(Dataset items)
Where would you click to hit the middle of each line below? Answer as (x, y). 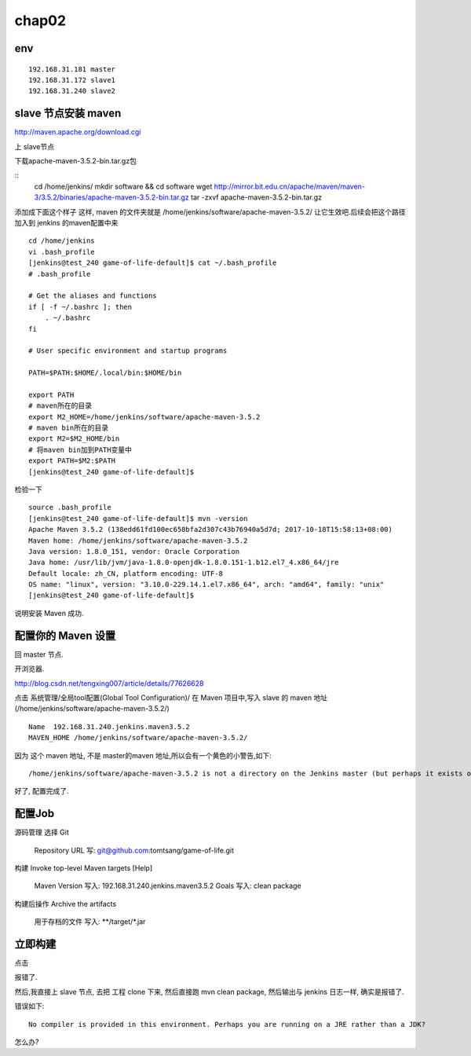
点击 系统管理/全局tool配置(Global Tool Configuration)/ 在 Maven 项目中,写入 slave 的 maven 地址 (171, 697)
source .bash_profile (70, 508)
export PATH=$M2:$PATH (72, 461)
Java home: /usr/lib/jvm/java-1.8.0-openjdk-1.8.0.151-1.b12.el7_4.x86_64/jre (184, 563)
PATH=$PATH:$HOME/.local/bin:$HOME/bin (105, 373)
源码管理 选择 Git (42, 832)
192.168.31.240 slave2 (72, 91)
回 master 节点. (39, 654)
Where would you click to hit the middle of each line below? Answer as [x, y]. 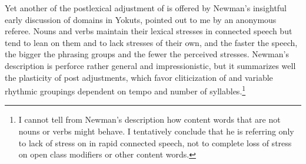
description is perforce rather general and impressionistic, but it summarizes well [150, 65]
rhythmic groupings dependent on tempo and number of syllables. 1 [125, 90]
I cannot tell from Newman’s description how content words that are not [149, 119]
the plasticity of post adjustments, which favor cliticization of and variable [139, 77]
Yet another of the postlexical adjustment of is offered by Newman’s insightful [146, 8]
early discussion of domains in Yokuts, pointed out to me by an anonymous [141, 19]
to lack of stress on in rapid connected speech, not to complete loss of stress [155, 142]
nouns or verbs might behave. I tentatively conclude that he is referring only [156, 131]
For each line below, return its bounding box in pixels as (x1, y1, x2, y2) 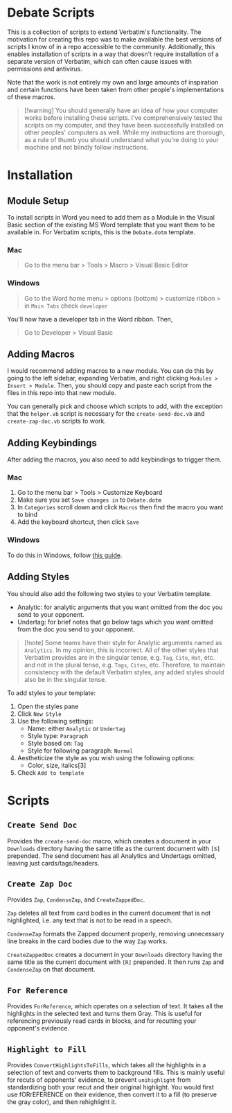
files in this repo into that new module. (7, 389, 116, 397)
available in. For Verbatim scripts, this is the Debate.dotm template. (7, 227, 196, 236)
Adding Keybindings (7, 437, 97, 448)
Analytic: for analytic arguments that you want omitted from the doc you (17, 603, 223, 611)
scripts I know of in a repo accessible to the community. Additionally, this (7, 42, 216, 51)
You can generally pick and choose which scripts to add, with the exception (7, 402, 223, 410)
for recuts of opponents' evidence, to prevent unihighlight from (7, 1076, 191, 1084)
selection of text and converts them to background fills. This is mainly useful (7, 1069, 225, 1076)
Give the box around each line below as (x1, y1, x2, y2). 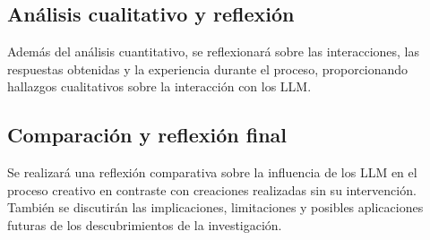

TASK DESCRIPTION:
Return an exact copy of the data above, apart from any pictures.

OUTPUT FOR THIS TASK:
Where would you click to hit the middle of each line below? Answer as (x, y). 
点击 系统管理/全局tool配置(Global Tool Configuration)/ 在 Maven 项目中,写入 slave 的 maven 地址 (171, 697)
source .bash_profile (70, 508)
export PATH=$M2:$PATH (72, 461)
Java home: /usr/lib/jvm/java-1.8.0-openjdk-1.8.0.151-1.b12.el7_4.x86_64/jre (184, 563)
PATH=$PATH:$HOME/.local/bin:$HOME/bin (105, 373)
源码管理 选择 Git (42, 832)
192.168.31.240 slave2 (72, 91)
回 master 节点. (39, 654)
Where would you click to hit the middle of each line below? Answer as [x, y]. 
description is perforce rather general and impressionistic, but it summarizes well [150, 65]
rhythmic groupings dependent on tempo and number of syllables. 1 [125, 90]
I cannot tell from Newman’s description how content words that are not [149, 119]
the plasticity of post adjustments, which favor cliticization of and variable [139, 77]
Yet another of the postlexical adjustment of is offered by Newman’s insightful [146, 8]
early discussion of domains in Yokuts, pointed out to me by an anonymous [141, 19]
to lack of stress on in rapid connected speech, not to complete loss of stress [155, 142]
nouns or verbs might behave. I tentatively conclude that he is referring only [156, 131]
For each line below, return its bounding box in pixels as (x1, y1, x2, y2) 
files in this repo into that new module. (7, 389, 116, 397)
available in. For Verbatim scripts, this is the Debate.dotm template. (7, 227, 196, 236)
Adding Keybindings (7, 437, 97, 448)
Analytic: for analytic arguments that you want omitted from the doc you (17, 603, 223, 611)
scripts I know of in a repo accessible to the community. Additionally, this (7, 42, 216, 51)
You can generally pick and choose which scripts to add, with the exception (7, 402, 223, 410)
for recuts of opponents' evidence, to prevent unihighlight from (7, 1076, 191, 1084)
selection of text and converts them to background fills. This is mainly useful (7, 1069, 225, 1076)
Give the box around each line below as (x1, y1, x2, y2). 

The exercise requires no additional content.